While many parts of Ft. Myers and Naples were heavily hit by Hurricane Ian, one suburban neighborhood in south Naples was barely scathed. Here, the winding streets and pristine houses still have small piles of downed limbs stacked neatly in front of them, but people are also out playing golf on a bright, mild Fall Day. It’s been a week since the hurricane passed through.

The search is on

Sue law and her Kia Soul sit in a driveway in front of a stately one-story stucco home. Law just finished setting up a cage-trap on the bright green lawn. Inside the trap is a blanket. It’s open and waiting. Law has come prepared with lures of Vienna sausages, rotisserie chicken, a BBQ sauce concoction, and a snappy snare—a long pole with a retractable loop on the end.

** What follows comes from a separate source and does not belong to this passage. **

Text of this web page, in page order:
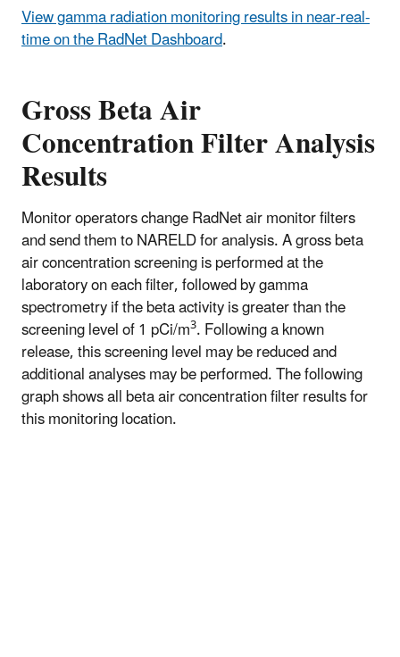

“If they were running by, I’d be able to go *snap*” she says with a flick of her wrist, demonstrating how the snare works. “It doesn’t hurt, just shocks them right away and you have time to get a leash on them.”

Law is with Lost Pets of Collier County. She’s helping the Mas family track down their lost dog, an English Sheepdog mix named Baby. The family is from Port Charlotte, and they evacuated to this area to avoid Hurricane Ian’s wrath. The trap at this home is laid where Baby was last spotted. Several neighbors, like Sue Weatherford, the home owner, spotted the dog on their home security cameras and reached out to Law.

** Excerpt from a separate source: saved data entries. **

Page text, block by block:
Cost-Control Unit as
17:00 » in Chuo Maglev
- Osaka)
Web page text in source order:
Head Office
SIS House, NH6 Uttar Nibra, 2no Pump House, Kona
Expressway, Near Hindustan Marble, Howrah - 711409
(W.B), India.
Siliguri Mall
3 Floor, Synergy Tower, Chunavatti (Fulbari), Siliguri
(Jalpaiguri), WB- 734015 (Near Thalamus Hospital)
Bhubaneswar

“It was on my camera and [the neighbor] down the way, [so] we’ve been out searching,” said Weatherford, gesturing to houses down the street. “She’s in a big community around the way,” and she’s running scared, said Weatherford.

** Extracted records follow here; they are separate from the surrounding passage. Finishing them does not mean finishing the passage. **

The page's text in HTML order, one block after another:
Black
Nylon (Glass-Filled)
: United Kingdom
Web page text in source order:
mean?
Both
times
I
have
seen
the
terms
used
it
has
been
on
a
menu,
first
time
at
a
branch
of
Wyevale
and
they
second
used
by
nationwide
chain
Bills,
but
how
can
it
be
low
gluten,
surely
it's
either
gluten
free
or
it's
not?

She doesn’t know the Mas family but saw a post about a lost dog in a social media forum and reached out to help the family. In fact, lots of people – people that don’t know each other, or Baby– have been searching for the dog, posting photos and pointing out sightings.

“I was walking my dog and my dog started growling and I was like ‘what are you growling at? There’s no workers here,” said Ashleigh Maggiore, who also spotted Baby in her residential neighborhood, which is about a mile in the opposite direction of Weatherford’s home.

We kept thinking, ‘dear God, let her come home, safe’

Rebecca Booth

“So, I posted on the Naples mom’s page and Lost [Pets of] Collier. Then Anthony [Mas] came, and we saw her [Baby] a few times here, but she would just keep running.”

Baby gets lost in Hurricane Ian’s aftermath

The Mas family eventually had to leave their evacuation rental when time was up. They tried to book another, but the owner raised the rate at the last minute to a price the family, with their nine adults and eight dogs, couldn’t afford. They had to give up their search for Baby and eventually found shelter in Orlando, unsure of the fate of their Port Charlotte home, and their lost dog.

This isn’t the first time Baby’s been alone in the world.

Mas found the dog ten years ago when he was working with a bank on foreclosures in Miami. He used to do work for banks on foreclosures and it was in the backyard of a foreclosed home that he found a dog that was tied up, her fur matted. She had just had a litter of puppies.

“And she was really emaciated,” said Rebecca Booth, Mas’ aunt. “Four [of the puppies] were dead on her.”

Mas tried to save another puppy, but it too later died. He was able to save the mother dog—which he renamed Baby, and her last two living puppies. The puppies found good homes, and Baby became a member of the Mas family.

Booth lives in the Ft. Myers area and took up the search for Baby after Mas and his family were forced out of their emergency rental. “When he heard she was crying, he was like ‘she thinks she’s been abandoned again, I can’t stand it,” said Law, standing next to Booth. The two were a mile away from where Law laid the cage trap for Baby.

It’s getting later in the evening now, and there’s a new threat. Bobcats and bears have been spotted nearby. And Booth knows a small dog like Baby could be a tempting treat.

“We kept thinking, ‘dear God, let her come home, safe,’” she said through tears.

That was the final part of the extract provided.